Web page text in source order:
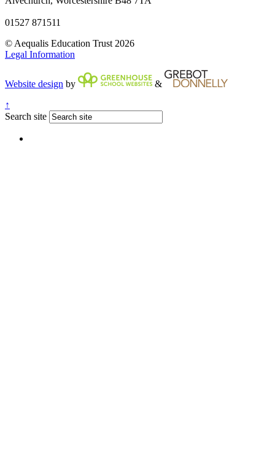
01527 871511
© Aequalis Education Trust 2026
Legal Information
Website design by
&
↑
Search site
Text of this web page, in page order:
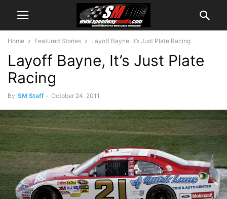
Home Featured Stories Layoff Bayne, It’s Just Plate Racing
Layoff Bayne, It’s Just Plate
Racing
By SM Staff - October 24, 2011
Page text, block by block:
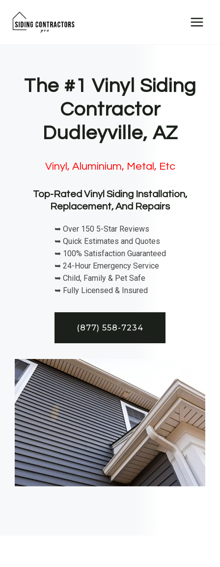
The #1 Vinyl Siding
Contractor
Dudleyville, AZ
Vinyl, Aluminium, Metal, Etc
Top-Rated Vinyl Siding Installation,
Replacement, And Repairs
➥ Over 150 5-Star Reviews
➥ Quick Estimates and Quotes
➥ 100% Satisfaction Guaranteed
➥ 24-Hour Emergency Service
➥ Child, Family & Pet Safe
➥ Fully Licensed & Insured
(877) 558-7234
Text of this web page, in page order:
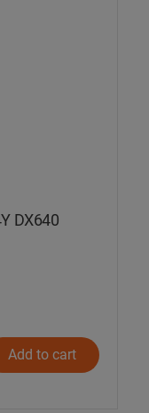
DX640
Add to cart
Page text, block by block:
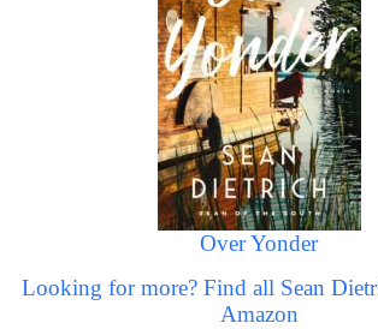
Over Yonder
Looking for more? Find all Sean
Amazon
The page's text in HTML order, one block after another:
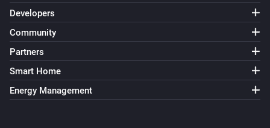
Developers
Community
Partners
Smart Home
Energy Management
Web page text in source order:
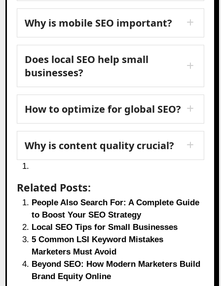
Why is mobile SEO important?
Does local SEO help small
businesses?
How to optimize for global SEO?
Why is content quality crucial?
Related Posts:
People Also Search For: A Complete Guide
to Boost Your SEO Strategy
Local SEO Tips for Small Businesses
5 Common LSI Keyword Mistakes
Marketers Must Avoid
Beyond SEO: How Modern Marketers Build
Brand Equity Online
• • • • • • •
Could you restate every record above word for word, leaving the pictures out?

◆ **Answer space**
Web page text in source order:
01527 871511
© Aequalis Education Trust 2026
Legal Information
Website design by
&
↑
Search site
Text of this web page, in page order:
Home Featured Stories Layoff Bayne, It’s Just Plate Racing
Layoff Bayne, It’s Just Plate
Racing
By SM Staff - October 24, 2011
Page text, block by block:
The #1 Vinyl Siding
Contractor
Dudleyville, AZ
Vinyl, Aluminium, Metal, Etc
Top-Rated Vinyl Siding Installation,
Replacement, And Repairs
➥ Over 150 5-Star Reviews
➥ Quick Estimates and Quotes
➥ 100% Satisfaction Guaranteed
➥ 24-Hour Emergency Service
➥ Child, Family & Pet Safe
➥ Fully Licensed & Insured
(877) 558-7234
Text of this web page, in page order:
DX640
Add to cart
Page text, block by block:
Over Yonder
Looking for more? Find all Sean
Amazon
The page's text in HTML order, one block after another:
Developers
Community
Partners
Smart Home
Energy Management
Web page text in source order:
Why is mobile SEO important?
Does local SEO help small
businesses?
How to optimize for global SEO?
Why is content quality crucial?
Related Posts:
People Also Search For: A Complete Guide
to Boost Your SEO Strategy
Local SEO Tips for Small Businesses
5 Common LSI Keyword Mistakes
Marketers Must Avoid
Beyond SEO: How Modern Marketers Build
Brand Equity Online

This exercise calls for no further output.